Он швырнул отвертку на верстак, где уже лежал насос, достал из кармана спецовки другую и двумя-тремя энергичными движениями открыл карбюратор.
— Вот как надо, — буркнул он, — сто раз я тебе показывал, но тебе один черт — показывай не показывай. Тебе бы дерьмо возить, там небось ничего не испортишь.
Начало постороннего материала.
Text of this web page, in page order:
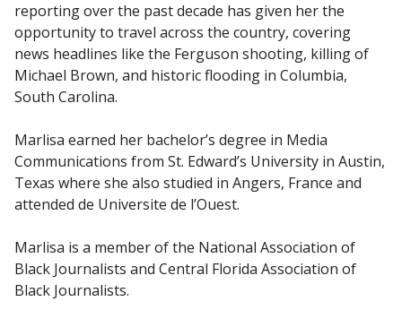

Бруно стоял, как мокрый пудель, сгорбившись и беспомощно свесив руки. Красное от стыда лицо являло собой смесь испуга и упрямства. Вдруг громко, из глубины души вырвались рыдания, прозвучавшие как хрип загнанной лошади, после чего Бруно опрометью бросился из мастерской. Слесари молча склонились над своей работой, хотя руки их не двигались. Крейцер заметил, что всем им как-то не по себе, да и сам он не мог отделаться от тягостного чувства, что при его молчаливом попустительстве издевались над беззащитным человеком. Гехт сделал нарочито беззаботное лицо, словно ничего не произошло. Едва за Бруно захлопнулась дверь, он пожал плечами и вернулся к прерванной работе. Сунул голову под капот машины, и слышно было, как он усиленно шурует отвертками внутри, насвистывая при этом фальшиво и негромко.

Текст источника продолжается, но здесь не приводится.